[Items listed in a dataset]

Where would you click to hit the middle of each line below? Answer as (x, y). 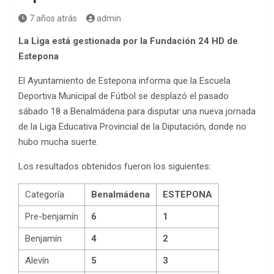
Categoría (45, 194)
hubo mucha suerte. (58, 142)
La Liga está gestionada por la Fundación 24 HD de (128, 41)
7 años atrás (53, 18)
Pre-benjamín (52, 217)
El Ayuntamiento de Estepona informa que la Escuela (124, 81)
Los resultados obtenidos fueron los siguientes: (115, 166)
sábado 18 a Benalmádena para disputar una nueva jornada (137, 111)
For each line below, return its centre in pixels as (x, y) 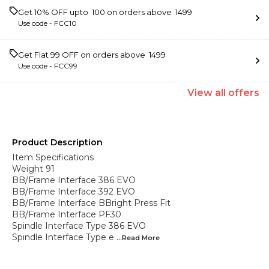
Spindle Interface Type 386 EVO (79, 226)
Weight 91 (33, 169)
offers (243, 93)
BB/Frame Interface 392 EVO (74, 192)
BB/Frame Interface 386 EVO (74, 180)
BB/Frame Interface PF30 (67, 214)
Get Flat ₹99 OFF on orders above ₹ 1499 (92, 55)
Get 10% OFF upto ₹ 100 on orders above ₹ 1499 (105, 12)
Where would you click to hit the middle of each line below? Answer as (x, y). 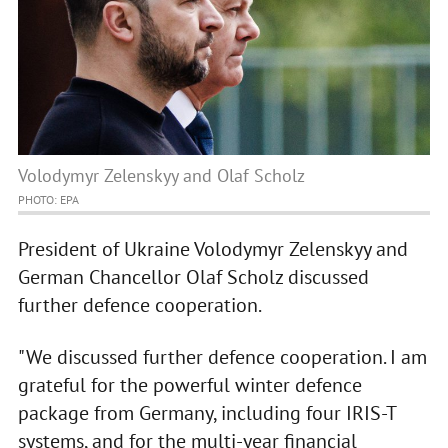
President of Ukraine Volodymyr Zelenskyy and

* [What the task asks]: In your copy, repeat each record exactly and include no pictures.

* [Response to this exercise]:
Where would you click to hit the middle of each line below? Answer as (x, y). 
Categoría (45, 194)
hubo mucha suerte. (58, 142)
La Liga está gestionada por la Fundación 24 HD de (128, 41)
7 años atrás (53, 18)
Pre-benjamín (52, 217)
El Ayuntamiento de Estepona informa que la Escuela (124, 81)
Los resultados obtenidos fueron los siguientes: (115, 166)
sábado 18 a Benalmádena para disputar una nueva jornada (137, 111)
For each line below, return its centre in pixels as (x, y) 
Spindle Interface Type 386 EVO (79, 226)
Weight 91 (33, 169)
offers (243, 93)
BB/Frame Interface 392 EVO (74, 192)
BB/Frame Interface 386 EVO (74, 180)
BB/Frame Interface PF30 (67, 214)
Get Flat ₹99 OFF on orders above ₹ 1499 (92, 55)
Get 10% OFF upto ₹ 100 on orders above ₹ 1499 (105, 12)
Where would you click to hit the middle of each line below? Answer as (x, y). 
President of Ukraine Volodymyr Zelenskyy and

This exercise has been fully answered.